Moldova's Sandu promises change, Russia queries result
Moldovan President Maia Sandu has promised to ring the changes after narrowly winning a run-off presidential vote, an acknowledgement of the fragile foothold her pro-Western forces have before a parliamentary election in 2025.
Sandu, who has pressed the ex-Soviet state's bid to join the European Union, defeated a former prosecutor-general backed by a traditionally pro-Russian party in a vote marred by allegations of election meddling by Moscow, which it denies.
The election also exposed underlying public grievances, and Sandu, who ended up with 55.33 per cent of the overall vote, won only because of strong backing from Moldovans voting from overseas.
Within the country's borders, she lost by a narrow margin.
"I fully understand that this vote was also driven by the need for change - changes that society has been awaiting. I want you to know - I have heard all voices, including the critical ones," Sandu said in a victory speech.
She pledged to be a "president for all of you", asking citizens to look past their grudges and dissatisfaction and unite to protect the country, which she said had been targeted by mass interference at the election.
US President Joe Biden congratulated Sandu on her victory, saying Russia had failed to undermine Moldova's democratic institutions and election processes.

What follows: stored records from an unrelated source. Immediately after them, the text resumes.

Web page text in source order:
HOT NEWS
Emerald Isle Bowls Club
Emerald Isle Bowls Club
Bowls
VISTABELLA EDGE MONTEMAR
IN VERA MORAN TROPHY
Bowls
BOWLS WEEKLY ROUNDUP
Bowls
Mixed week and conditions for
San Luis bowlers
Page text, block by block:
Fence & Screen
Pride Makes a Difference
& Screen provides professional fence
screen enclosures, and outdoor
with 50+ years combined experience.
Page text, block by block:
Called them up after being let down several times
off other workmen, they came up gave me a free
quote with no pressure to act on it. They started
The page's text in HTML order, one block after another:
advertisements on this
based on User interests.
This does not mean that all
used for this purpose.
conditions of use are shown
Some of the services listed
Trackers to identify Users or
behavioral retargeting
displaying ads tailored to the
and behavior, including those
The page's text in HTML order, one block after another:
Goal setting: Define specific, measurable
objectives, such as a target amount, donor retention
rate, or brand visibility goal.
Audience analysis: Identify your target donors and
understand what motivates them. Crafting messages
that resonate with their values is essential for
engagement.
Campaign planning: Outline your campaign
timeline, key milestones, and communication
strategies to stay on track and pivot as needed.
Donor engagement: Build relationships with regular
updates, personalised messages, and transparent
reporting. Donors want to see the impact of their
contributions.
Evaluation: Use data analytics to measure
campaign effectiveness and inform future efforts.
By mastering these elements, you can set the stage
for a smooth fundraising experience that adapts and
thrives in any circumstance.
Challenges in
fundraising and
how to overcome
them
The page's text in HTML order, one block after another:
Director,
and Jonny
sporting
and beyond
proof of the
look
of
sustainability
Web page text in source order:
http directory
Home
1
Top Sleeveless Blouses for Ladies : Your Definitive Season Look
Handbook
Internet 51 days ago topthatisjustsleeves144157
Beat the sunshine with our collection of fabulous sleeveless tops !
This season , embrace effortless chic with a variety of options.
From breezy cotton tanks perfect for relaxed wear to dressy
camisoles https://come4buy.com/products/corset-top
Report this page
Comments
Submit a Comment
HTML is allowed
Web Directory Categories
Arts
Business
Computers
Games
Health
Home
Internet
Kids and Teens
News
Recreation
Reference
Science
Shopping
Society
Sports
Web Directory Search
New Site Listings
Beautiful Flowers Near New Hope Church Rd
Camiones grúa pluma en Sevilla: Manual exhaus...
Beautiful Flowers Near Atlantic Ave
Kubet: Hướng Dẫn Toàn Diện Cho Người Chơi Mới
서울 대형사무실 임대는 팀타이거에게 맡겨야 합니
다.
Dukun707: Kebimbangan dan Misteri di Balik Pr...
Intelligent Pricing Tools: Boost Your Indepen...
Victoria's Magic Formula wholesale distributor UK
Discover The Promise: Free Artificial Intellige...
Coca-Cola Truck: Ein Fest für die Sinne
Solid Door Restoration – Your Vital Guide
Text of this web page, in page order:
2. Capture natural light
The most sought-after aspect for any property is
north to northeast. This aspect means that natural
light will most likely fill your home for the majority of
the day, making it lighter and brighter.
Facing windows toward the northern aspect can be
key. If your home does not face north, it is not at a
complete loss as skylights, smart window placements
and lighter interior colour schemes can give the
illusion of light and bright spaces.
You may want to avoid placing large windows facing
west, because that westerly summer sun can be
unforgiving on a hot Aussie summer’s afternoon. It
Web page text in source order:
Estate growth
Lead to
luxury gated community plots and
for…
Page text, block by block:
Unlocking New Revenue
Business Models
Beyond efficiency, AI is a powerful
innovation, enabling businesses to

The Moldovan people, Biden said, had "chosen to pursue a path aligned with Europe and democracies everywhere".
Kremlin spokesman Dmitry Peskov delivered a scathing attack on the conduct of Sunday's election at his daily briefing with reporters.

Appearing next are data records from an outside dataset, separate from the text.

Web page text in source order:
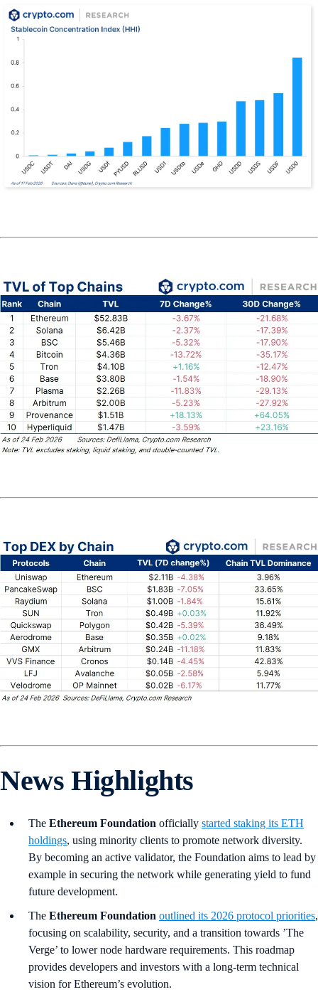
News Highlights
The Ethereum Foundation officially started staking its ETH
holdings, using minority clients to promote network diversity.
By becoming an active validator, the Foundation aims to lead by
example in securing the network while generating yield to fund
future development.
The Ethereum Foundation outlined its 2026 protocol priorities,
focusing on scalability, security, and a transition towards ’The
Verge’ to lower node hardware requirements. This roadmap
provides developers and investors with a long-term technical
vision for Ethereum’s evolution.
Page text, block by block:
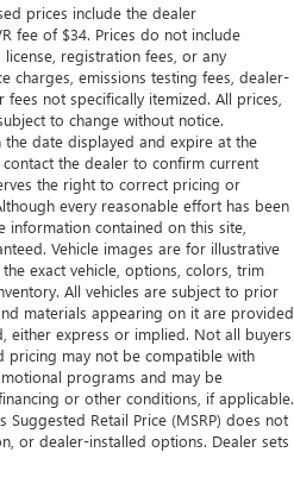
prices include the dealer
fee of $34. Prices do not include
registration fees, or any
charges, emissions testing fees, dealer-
not specifically itemized. All prices,
to change without notice.
date displayed and expire at the
the dealer to confirm current
the right to correct pricing or
every reasonable effort has been
information contained on this site,
Vehicle images are for illustrative
exact vehicle, options, colors, trim
All vehicles are subject to prior
materials appearing on it are provided
either express or implied. Not all buyers
pricing may not be compatible with
programs and may be
or other conditions, if applicable.
Suggested Retail Price (MSRP) does not
or dealer-installed options. Dealer sets
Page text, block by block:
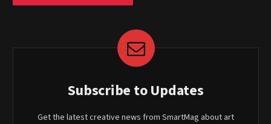
Subscribe to Updates
Get the latest creative news from SmartMag about art
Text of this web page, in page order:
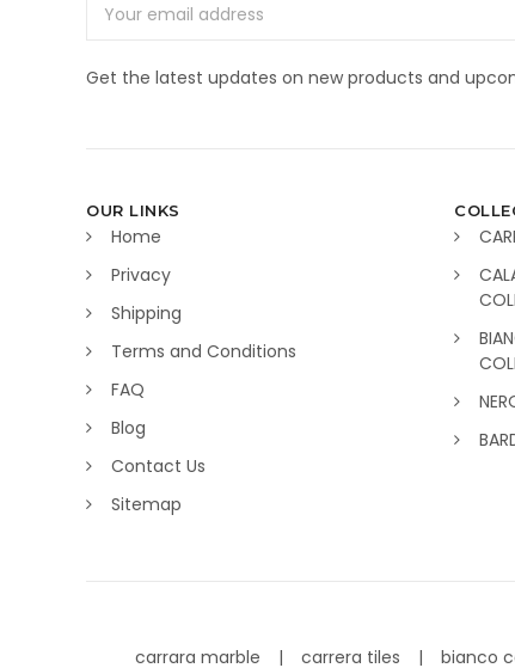
Address
Get the latest updates on new products and
OUR LINKS
Home
Privacy
Shipping
Terms and Conditions
FAQ
Blog
Contact Us
Sitemap
carrara marble carrera tiles bianco
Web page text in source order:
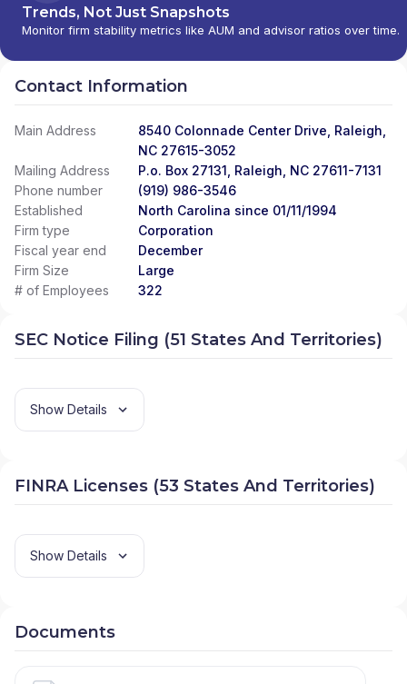
Trends, Not Just Snapshots
Monitor firm stability metrics like AUM and advisor ratios over time.
Contact Information
Main Address
8540 Colonnade Center Drive, Raleigh,
NC 27615-3052
Mailing Address
P.o. Box 27131, Raleigh, NC 27611-7131
Phone number
(919) 986-3546
Established
North Carolina since 01/11/1994
Firm type
Corporation
Fiscal year end
December
Firm Size
Large
# of Employees
322
SEC Notice Filing (51 States And Territories)
Show Details
FINRA Licenses (53 States And Territories)
Show Details
Documents
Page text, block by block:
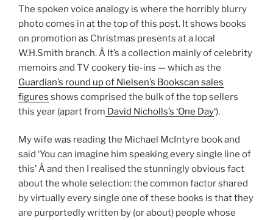
The spoken voice analogy is where the horribly blurry
photo comes in at the top of this post. It shows books
on promotion as Christmas presents at a local
W.H.Smith branch. Â It’s a collection mainly of celebrity
memoirs and TV cookery tie-ins — which as the
Guardian’s round up of Nielsen’s Bookscan sales
figures shows comprised the bulk of the top sellers
this year (apart from David Nicholls’s ‘One Day‘).
My wife was reading the Michael McIntyre book and
said ‘You can imagine him speaking every single line of
this’ Â and then I realised the stunningly obvious fact
about the whole selection: the common factor shared
by virtually every single one of these books is that they
are purportedly written by (or about) people whose

He said hundreds of thousands of Moldovans living in Russia had not been allowed to vote - unlike Moldovans living in the West, whose votes were critical to Sandu's victory.
"These elections were neither democratic nor fair," Peskov said.

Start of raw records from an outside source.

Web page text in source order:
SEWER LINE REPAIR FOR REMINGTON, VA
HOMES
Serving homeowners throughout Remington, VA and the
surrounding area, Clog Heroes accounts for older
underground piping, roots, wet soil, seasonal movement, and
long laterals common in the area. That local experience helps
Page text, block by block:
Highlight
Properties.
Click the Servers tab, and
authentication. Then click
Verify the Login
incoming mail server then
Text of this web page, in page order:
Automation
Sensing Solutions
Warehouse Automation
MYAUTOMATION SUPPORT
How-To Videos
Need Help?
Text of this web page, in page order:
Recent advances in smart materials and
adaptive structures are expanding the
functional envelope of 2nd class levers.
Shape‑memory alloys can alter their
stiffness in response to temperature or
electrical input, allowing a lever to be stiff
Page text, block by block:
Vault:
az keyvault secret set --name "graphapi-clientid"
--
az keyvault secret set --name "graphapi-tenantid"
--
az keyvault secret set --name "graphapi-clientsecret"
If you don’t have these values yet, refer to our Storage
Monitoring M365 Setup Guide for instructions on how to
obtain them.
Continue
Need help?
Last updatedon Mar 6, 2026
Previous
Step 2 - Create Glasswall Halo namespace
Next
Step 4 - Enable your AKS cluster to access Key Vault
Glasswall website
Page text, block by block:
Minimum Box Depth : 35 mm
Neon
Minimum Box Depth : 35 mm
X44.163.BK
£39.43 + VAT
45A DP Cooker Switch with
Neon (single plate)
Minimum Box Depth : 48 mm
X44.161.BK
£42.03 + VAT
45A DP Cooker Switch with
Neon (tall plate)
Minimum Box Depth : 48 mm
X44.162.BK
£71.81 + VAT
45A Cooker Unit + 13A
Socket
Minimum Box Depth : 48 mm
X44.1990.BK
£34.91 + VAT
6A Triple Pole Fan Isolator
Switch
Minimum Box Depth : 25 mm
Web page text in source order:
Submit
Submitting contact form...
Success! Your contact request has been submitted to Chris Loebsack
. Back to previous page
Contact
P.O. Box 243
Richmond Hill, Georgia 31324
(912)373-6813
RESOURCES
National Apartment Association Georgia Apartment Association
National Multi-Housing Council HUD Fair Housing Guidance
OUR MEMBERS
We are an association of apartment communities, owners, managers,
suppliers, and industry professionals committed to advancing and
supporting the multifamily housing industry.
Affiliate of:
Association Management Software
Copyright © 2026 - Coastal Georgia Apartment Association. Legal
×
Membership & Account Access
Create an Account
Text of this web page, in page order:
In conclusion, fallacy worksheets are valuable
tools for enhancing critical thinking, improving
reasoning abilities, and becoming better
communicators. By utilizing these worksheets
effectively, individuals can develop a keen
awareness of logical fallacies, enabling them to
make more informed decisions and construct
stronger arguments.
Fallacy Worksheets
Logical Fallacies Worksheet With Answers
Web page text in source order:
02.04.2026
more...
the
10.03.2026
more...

"As for Ms Sandu - you know that she is not, in our understanding, the president of her country - because in the country itself, the majority of the population did not vote for her, and we are talking about a very, very divided society. These contradictions will certainly continue," he said.
Russian's Foreign Ministry earlier described the Moldovan contest as "the most undemocratic election campaign in all the years of Moldovan independence".
The Socialist Party that backed her rival in the contest, Alexandr Stoianoglo, said it did not view her presidency as legitimate, calling her the "president of the diaspora" and itself alleging widespread falsification.
Police and security officials have said millions of dollars of money poured in to buy people's votes, part of a plot by Moscow and pro-Russian fugitive oligarch Ilan Shor to skew the election. Shor also denies any wrongdoing.
As Sunday's vote unfolded, Sandu's security adviser pointed to reports of Moldovans being brought on organised transport from Moscow to polling stations abroad as well as bomb hoaxes at European polling centres possibly aimed at disrupting voting.
Sandu's victory prompted a sigh of relief in Brussels, a week after Georgia, another former Soviet state seeking EU membership, re-elected a ruling party regarded in the West as increasingly pro-Russian.